The data (`da`) is grouped by the variable "agegrp" using the `groupby()` function. For each group, the body mass index (BMI) of females and males is extracted, and missing values are dropped.


- The `for` loop iterates over each group (`k` represents the group label, and `v` represents the corresponding data for that group) obtained from grouping the data by "agegrp".

- For each group, the BMI values for females (`bmi_female`) and males (`bmi_male`) are extracted based on the condition that "RIAGENDRx" is equal to "Female" or "Male", respectively.

- Missing values (`NaN`) are then dropped using the `dropna()` function, resulting in two separate arrays of BMI values for females and males.

- The BMI arrays are converted into `DescrStatsW` objects using `sm.stats.DescrStatsW()`. This class provides various statistical methods for descriptive analysis, such as computing mean, standard deviation, confidence intervals, and conducting hypothesis tests.

- The `CompareMeans` class from `sm.stats` is used to compare the means of the BMI values between females and males.

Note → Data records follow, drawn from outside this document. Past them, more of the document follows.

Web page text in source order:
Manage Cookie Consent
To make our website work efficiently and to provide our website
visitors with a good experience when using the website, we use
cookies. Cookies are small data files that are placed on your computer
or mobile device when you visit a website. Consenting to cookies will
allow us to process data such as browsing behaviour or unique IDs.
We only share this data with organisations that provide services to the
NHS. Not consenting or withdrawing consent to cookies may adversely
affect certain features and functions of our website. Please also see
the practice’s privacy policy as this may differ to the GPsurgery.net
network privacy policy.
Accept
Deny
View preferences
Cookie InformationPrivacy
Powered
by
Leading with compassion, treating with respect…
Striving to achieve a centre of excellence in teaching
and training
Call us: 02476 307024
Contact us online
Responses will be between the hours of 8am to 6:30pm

Two types of tests are conducted: one assuming pooled variance (`usevar='pooled'`) and the other assuming unequal variance (`usevar='unequal'`).

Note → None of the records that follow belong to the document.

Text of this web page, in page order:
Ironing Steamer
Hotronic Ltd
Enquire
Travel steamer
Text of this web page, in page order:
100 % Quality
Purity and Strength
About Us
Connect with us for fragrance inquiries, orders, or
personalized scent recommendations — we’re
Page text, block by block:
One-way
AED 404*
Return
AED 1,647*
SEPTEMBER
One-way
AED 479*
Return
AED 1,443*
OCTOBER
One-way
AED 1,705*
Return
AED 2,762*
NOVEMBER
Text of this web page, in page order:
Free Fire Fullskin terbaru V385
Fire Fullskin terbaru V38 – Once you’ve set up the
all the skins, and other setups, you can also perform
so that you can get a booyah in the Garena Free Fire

- The `ztest_ind()` function is called on the `CompareMeans` object to perform the independent two-sample z-test for the means. The results include the calculated test statistic and the associated p-value.

- The group label (`k`) is printed, followed by the results of the z-tests using both pooled and unequal variances.

The code essentially performs independent two-sample z-tests to compare the means of BMI values between females and males within each age group. The z-tests are conducted assuming either pooled variance or unequal variance.

By examining the test statistics and p-values, you can assess the statistical significance of the differences in mean BMI between females and males for each age group.